Though traditionally seen as a behind-the-curve industry, the newspaper business has silently led the way in using online consumer behavior to its advantage. The New York Times has remained at the front of the pack since it introduced online subscriptions in 2011. Over the years, they’ve tried nearly every pricing strategy under the sun–from creative bundling and price anchoring to variably-priced subscriptions based on your consumption. Recently, they’ve turned to price perception as their vehicle of choice, creating lessons that are valuable to every subscription business.
In this latest strategy iteration, The New York Times has started to describe their price in weekly terms, though they continue to bill monthly. This takes advantage of two unique aspects of their customers’ psychology:
- They’re pricing in familiar terms for those who have long held newspaper subscriptions–the week as a “unit” of news is deeply resonant for those who remember flipping through their color Sunday paper;
- They’re decreasing the perceived investment by using a smaller unit of time – even their most costly option, at $10 per week, feels significantly less expensive than its analogous $40 per month depiction. This is a form of implicit price anchoring: instead of anchoring against a directly stated price package (which they’ve previously tried), they’re anchoring against one’s assumption of reasonable cost for a news subscription, and leveraging varied pricing terms to create a perceived increased value.
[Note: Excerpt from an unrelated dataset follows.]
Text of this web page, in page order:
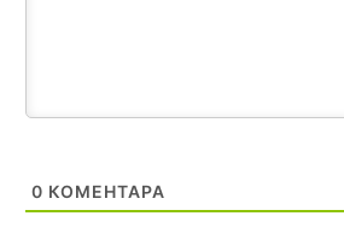
0 КОМЕНТАРА
Najbolje da se preselite u Kanton a

Compare their prices on a weekly and monthly basis – they’re exactly the same, but the monthly pricing feels much less attractive.
| | Sunday | Three Day | Weekday | Daily |
|---------------|--------|-----------|---------|-------|
| Weekly Price | $5 | $7.50 | $7.50 | $10 |
| Monthly Price | $20 | $30 | $30 | $40 |
And, within this framework, they’re continuing to take advantage of price anchoring. The NYT would like you to subscribe to the Weekyday subscription – it increases their print circulation (which, in turn, increases their advertising revenue), and the marginal cost of adding an additional stop to a paper route on 5 days is minimal over 3 days. They’ve ensured you see the value of that subscription by:
- Offering multi-day subscriptions at a marginally increased cost compared to a single day (Sunday), so that you immediately see the multi-day subscriptions as a better deal;
- Offered the Weekyday subscription at the same cost as the Three Day, to incline you towards the Weekyday (why would you pay the same for less?);
- Provided a premium option, Daily, to emphasize Weekday as the high-value middle ground.
Put together, they’ve created a hard-to-say-no-to framework of value for any reader exploring a subscription.
Takeaways
- When developing your pricing strategy, consider showing your subscription prices in units of time (weeks or days) that are less than the typical pricing in your industry (likely monthly). This creates a perception of value, even if the prices are identical mathematically. Our initial impressions–our emotions–aren’t good at math. If there’s a natural unit of time in your industry, like the week is for the print news industry, even better.
- Where possible, use explicit price anchoring on top of these price strategies for added effect.